# Carputer turning itself back on



## ttam69r (Nov 8, 2012)

Iv set the jumper on the psu to turn off after 5sec, hard off after 45sec
but it switches itself straight back on!

Iv checked the constant power, ground and ignition power and they are all on the right pins on the psu and iv checked the ignition on with a multi meter and there is no power in it when the computer switches itself back on.....stumped as what to do next?

any help would be good guys 
cheers


----------



## Ultimateherts (Nov 13, 2006)

More info need... What kind of PSU what vehicle etc


----------



## ttam69r (Nov 8, 2012)

thanks for your reply!
its going in a transporter t5

motherboard:
ASUS - Motherboards- ASUS AT3GC-I

psu:
Mini-ITX M2 Car PC DC-DC 160W 8V-28V ATX Power PSU 12V | eBay

cheers


----------



## req (Aug 4, 2007)

strange. when i was testing my carpc on the bench, there were jumpers that i could change the turn-off delay... but it seems that after it shuts down the car would need to send an ignition pulse to the powersupply to turn the pc back on, or the power supply is not doing its job and has some kind of defect letting power re-route back to the motherboard.

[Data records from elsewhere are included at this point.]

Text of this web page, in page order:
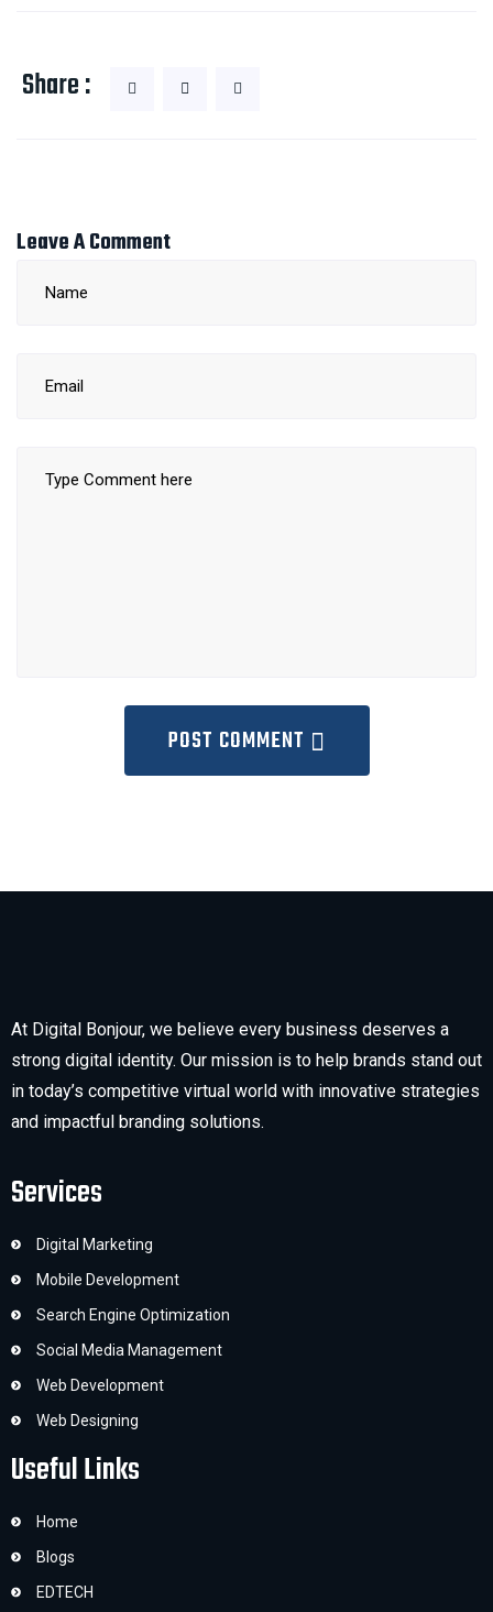
Share :
Leave A Comment
POST COMMENT
At Digital Bonjour, we believe every business deserves a
strong digital identity. Our mission is to help brands stand out
in today’s competitive virtual world with innovative strategies
and impactful branding solutions.
Services
Digital Marketing
Mobile Development
Search Engine Optimization
Social Media Management
Web Development
Web Designing
Useful Links
Home
Blogs
EDTECH

i bought a pico-psu from mo-co-so.com

Automotive Grade ATX PSU PicoPSU Switching AC to DC Power Supply

it works like a champ and was real cheap and worked perfect the first bootup.

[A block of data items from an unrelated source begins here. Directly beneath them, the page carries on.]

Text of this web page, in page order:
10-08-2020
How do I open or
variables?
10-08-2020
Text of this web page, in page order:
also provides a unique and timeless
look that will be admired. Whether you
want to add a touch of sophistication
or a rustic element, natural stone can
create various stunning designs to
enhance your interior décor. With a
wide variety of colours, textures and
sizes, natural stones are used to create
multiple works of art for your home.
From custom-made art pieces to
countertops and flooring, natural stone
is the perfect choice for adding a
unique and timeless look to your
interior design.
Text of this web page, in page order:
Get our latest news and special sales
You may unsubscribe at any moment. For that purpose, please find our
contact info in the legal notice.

dont really know what to tell you without more info dude.


----------



## Ultimateherts (Nov 13, 2006)

Sound like something is wired backwards. The only way to tell which wires are which is with a multimeter.


----------



## .:stealth:. (Oct 29, 2011)

Or it could just be that the PC has windows update turned on? Try turning that feature off. I know sometimes my laptop will periodically turn itself on to download updates when it's in standby mode.

Also, I have learned that 'Windows Defender' schedules itself to scan by default in the middle of the night, and will also turn the PC on to do that.


----------